[[ Data for the task, beginning ]]

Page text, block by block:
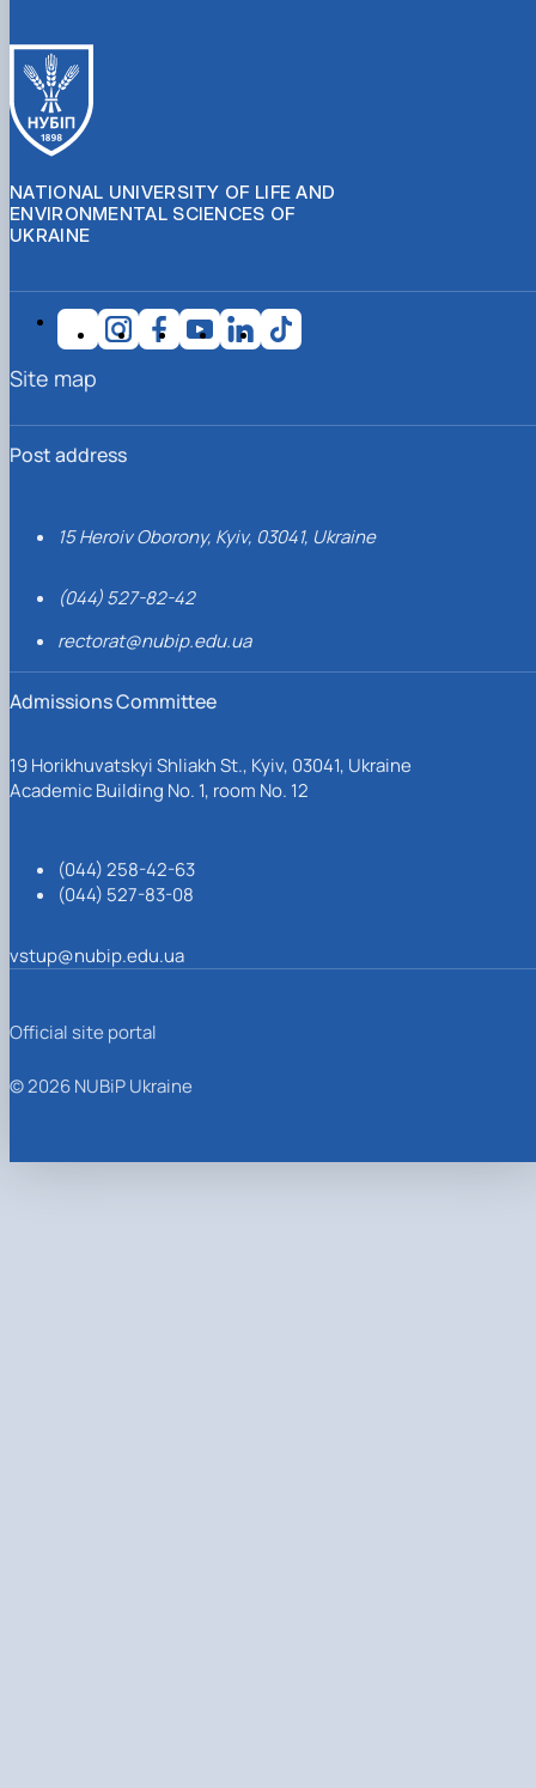
NATIONAL UNIVERSITY OF LIFE AND
ENVIRONMENTAL SCIENCES OF
UKRAINE
Post address
15 Heroiv Oborony, Kyiv, 03041, Ukraine
(044) 527-82-42
rectorat@nubip.edu.ua
Admissions Committee
19 Horikhuvatskyi Shliakh St., Kyiv, 03041, Ukraine
Academic Building No. 1, room No. 12
(044) 258-42-63
(044) 527-83-08
vstup@nubip.edu.ua
Site map
Official site portal
© 2026 NUBiP Ukraine
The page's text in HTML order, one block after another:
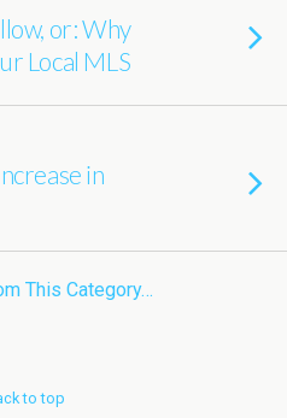
or: Why
Local MLS
in
This Category…
to top
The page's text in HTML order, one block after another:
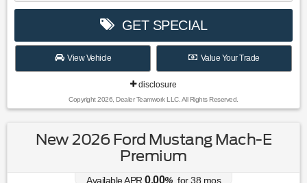
GET SPECIAL
View Vehicle Value Your Trade
disclosure
Copyright 2026, Dealer Teamwork LLC. All Rights Reserved.
New 2026 Ford Mustang Mach-E
Premium
Available APR 0.00% for38 mos
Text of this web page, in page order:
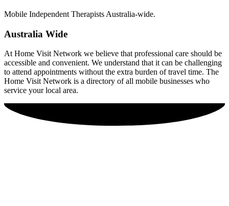
Mobile Independent Therapists Australia-wide.
Australia Wide
At Home Visit Network we believe that professional care should be
accessible and convenient. We understand that it can be challenging
to attend appointments without the extra burden of travel time. The
Home Visit Network is a directory of all mobile businesses who
service your local area.
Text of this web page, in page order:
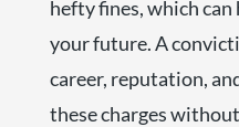
hefty fines, which
your future. A
career, reputation,
these charges
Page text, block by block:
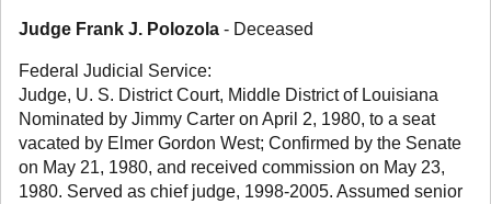
Judge Frank J. Polozola - Deceased
Federal Judicial Service:
Judge, U. S. District Court, Middle District of Louisiana
Nominated by Jimmy Carter on April 2, 1980, to a seat
vacated by Elmer Gordon West; Confirmed by the Senate
on May 21, 1980, and received commission on May 23,
1980. Served as chief judge, 1998-2005. Assumed senior
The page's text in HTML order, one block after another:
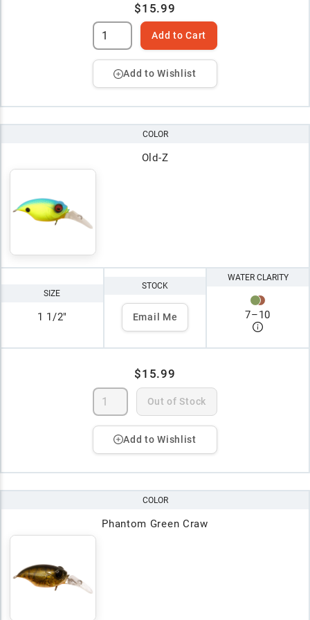
$15.99
Add to Cart
Add to Wishlist
COLOR
Old-Z
SIZE
1 1/2"
STOCK
Email Me
WATER CLARITY
7–10
$15.99
Out of Stock
Add to Wishlist
COLOR
Phantom Green Craw
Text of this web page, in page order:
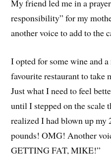
My friend led me in a
responsibility” for my
another voice to add to the
I opted for some wine and
favourite restaurant to take
Just what I need to feel
until I stepped on the scale
realized I had blown up my
pounds! OMG! Another
GETTING FAT, MIKE!”
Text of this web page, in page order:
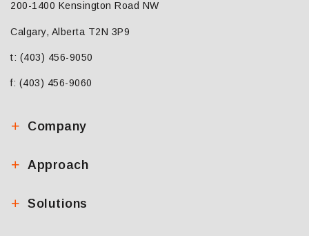
200-1400 Kensington Road NW
Calgary, Alberta T2N 3P9
t: (403) 456-9050
f: (403) 456-9060
Company
Approach
Solutions
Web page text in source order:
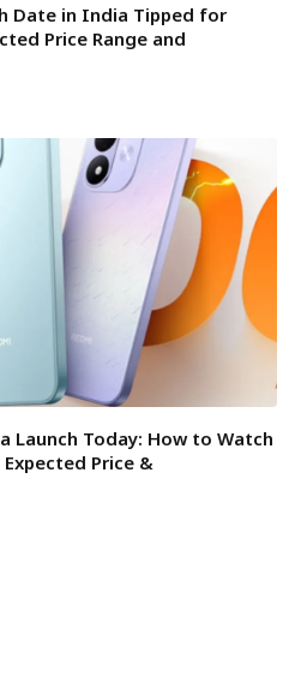
Date in India Tipped for
Price Range and
Launch Today: How to Watch
Price &

[[ Data for the task, end ]]

• [Problem details]: Word-for-word transcript, pictures excluded: copy all the material above.

• [Result below]:
Page text, block by block:
NATIONAL UNIVERSITY OF LIFE AND
ENVIRONMENTAL SCIENCES OF
UKRAINE
Post address
15 Heroiv Oborony, Kyiv, 03041, Ukraine
(044) 527-82-42
rectorat@nubip.edu.ua
Admissions Committee
19 Horikhuvatskyi Shliakh St., Kyiv, 03041, Ukraine
Academic Building No. 1, room No. 12
(044) 258-42-63
(044) 527-83-08
vstup@nubip.edu.ua
Site map
Official site portal
© 2026 NUBiP Ukraine
The page's text in HTML order, one block after another:
or: Why
Local MLS
in
This Category…
to top
The page's text in HTML order, one block after another:
GET SPECIAL
View Vehicle Value Your Trade
disclosure
Copyright 2026, Dealer Teamwork LLC. All Rights Reserved.
New 2026 Ford Mustang Mach-E
Premium
Available APR 0.00% for38 mos
Text of this web page, in page order:
Mobile Independent Therapists Australia-wide.
Australia Wide
At Home Visit Network we believe that professional care should be
accessible and convenient. We understand that it can be challenging
to attend appointments without the extra burden of travel time. The
Home Visit Network is a directory of all mobile businesses who
service your local area.
Text of this web page, in page order:
hefty fines, which
your future. A
career, reputation,
these charges
Page text, block by block:
Judge Frank J. Polozola - Deceased
Federal Judicial Service:
Judge, U. S. District Court, Middle District of Louisiana
Nominated by Jimmy Carter on April 2, 1980, to a seat
vacated by Elmer Gordon West; Confirmed by the Senate
on May 21, 1980, and received commission on May 23,
1980. Served as chief judge, 1998-2005. Assumed senior
The page's text in HTML order, one block after another:
$15.99
Add to Cart
Add to Wishlist
COLOR
Old-Z
SIZE
1 1/2"
STOCK
Email Me
WATER CLARITY
7–10
$15.99
Out of Stock
Add to Wishlist
COLOR
Phantom Green Craw
Text of this web page, in page order:
My friend led me in a
responsibility” for my
another voice to add to the
I opted for some wine and
favourite restaurant to take
Just what I need to feel
until I stepped on the scale
realized I had blown up my
pounds! OMG! Another
GETTING FAT, MIKE!”
Text of this web page, in page order:
200-1400 Kensington Road NW
Calgary, Alberta T2N 3P9
t: (403) 456-9050
f: (403) 456-9060
Company
Approach
Solutions
Web page text in source order:
Date in India Tipped for
Price Range and
Launch Today: How to Watch
Price &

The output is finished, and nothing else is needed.